I tried with both proprietary fglrx and open-source radeon with same problem, tried to recompile mesa, nothing seems to work. I'm rather sure that I missed something trivial, but can't figure out what. I would appreciate some hints  :Smile: 

----------

## BillWho

fafner2000,

Hardware acceleration requires x11-drivers/ati-drivers. Setting VIDEO_CARDS="fglrx" and emerge -av $(qlist -IC x11-drivers)  should do it.

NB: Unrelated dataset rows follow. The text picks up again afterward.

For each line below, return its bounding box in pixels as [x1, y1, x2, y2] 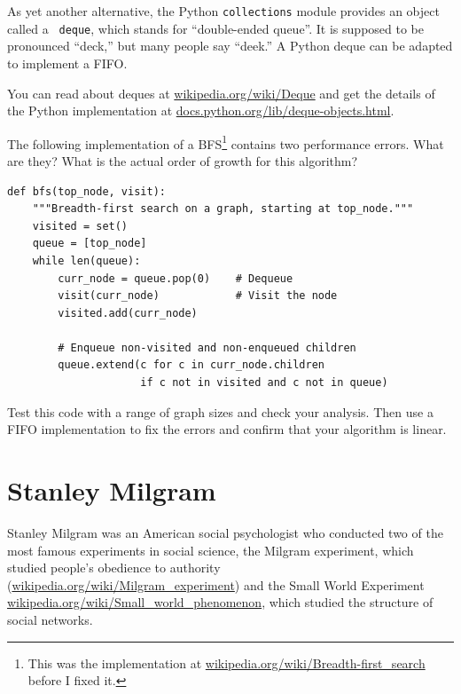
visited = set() [32, 219, 129, 233]
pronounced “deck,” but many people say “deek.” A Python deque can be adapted [7, 36, 453, 55]
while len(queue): [32, 254, 141, 267]
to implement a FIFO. [7, 53, 128, 72]
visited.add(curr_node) [58, 306, 198, 319]
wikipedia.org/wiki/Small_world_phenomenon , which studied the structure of [7, 593, 434, 611]
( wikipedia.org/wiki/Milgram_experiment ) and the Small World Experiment [7, 575, 425, 594]
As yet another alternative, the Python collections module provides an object [7, 2, 440, 20]

Kernel modifications are also required depending on the driver. Further info can be found at http://www.gentoo.org/doc/en/ati-faq.xml.

----------

## fafner2000

Apparently, installing the proprietary fgrlx allows to select it for OpenGL, somehow I must have missed it. However, it still doesn't work. Without a xorg.conf file, it just doesn't work. X seems to believe the driver is called "ati", so I ran aticonfig to create a supposedly working configuration file. With it, I suppose that X loads the correct driver because I end up with a black-screen-of-death freeze. By "freeze" I really mean "freeze" : the computer is completely locked up with ctrl+alt+Fn not working, frozen keyboard lights, and no network contact. Of course, after reboot /var/log/xorg.log.0 doesn't exist (might be too easy).

I did some searches on black screens, but the nearest I found was this thread where the video card was actually a Nvidia instead of an ATI. Might hint that my video card isn't supported, but being a 7850 I think it is well in the 5000+ officially supported by fgrlx.

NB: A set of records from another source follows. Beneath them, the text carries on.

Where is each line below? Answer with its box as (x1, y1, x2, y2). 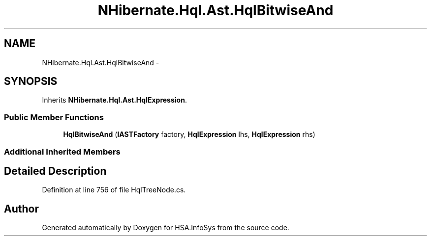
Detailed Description (4, 164, 107, 177)
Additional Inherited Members (4, 146, 121, 157)
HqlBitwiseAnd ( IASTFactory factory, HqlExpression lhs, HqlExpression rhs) (63, 130, 315, 139)
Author (4, 202, 39, 215)
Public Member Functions (4, 112, 104, 122)
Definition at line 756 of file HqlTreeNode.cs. (42, 186, 186, 194)
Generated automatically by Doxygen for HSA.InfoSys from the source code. (42, 223, 289, 232)
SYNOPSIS (4, 75, 58, 88)

Something tells me I won't have 3D acceleration the evening either  :Razz: 

----------

## fafner2000

Small update. I found how to solve the problem, in case it can help someone.

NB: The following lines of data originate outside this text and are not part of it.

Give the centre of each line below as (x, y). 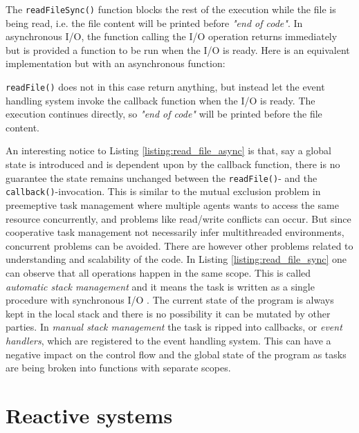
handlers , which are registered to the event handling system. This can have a (168, 340)
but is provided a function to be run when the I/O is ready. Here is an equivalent (178, 49)
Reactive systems (89, 415)
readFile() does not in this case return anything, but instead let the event (165, 87)
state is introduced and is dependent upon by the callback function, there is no (173, 164)
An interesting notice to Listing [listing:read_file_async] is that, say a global (168, 150)
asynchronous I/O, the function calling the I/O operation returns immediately (172, 36)
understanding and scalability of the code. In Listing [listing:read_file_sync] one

First I installed the latest driver for ATI (13.1) . This however wasn't enough, because the rendering was bogus at best (glxgears reported 3500 FPS but didn't actually update the window, I had to move a window above it to get something that could remotely look like some kind of animation). Finally the problem was an option in KDE that specified XRender of OpenGL as the compositing type. I have no idea why it suddenly changed (or why it didn't cause troubles before in case it never change). Here is the magical incantation: start "System Settings", then click on "Desktop Effects", then the "Advanced" tab, and make sure that "Compositing type" is set to OpenGL. This made the trick for me, 3D acceleration is now perfect.

I can't believe I lost almost 2 months with that stupid option  :Embarassed: 

----------

## s4e8

3D support for AMD 7xxx aka S.Islands still be in progress.

http://xorg.freedesktop.org/wiki/RadeonFeature

The mesa driver for 7xxx called si or radeonsi.

----------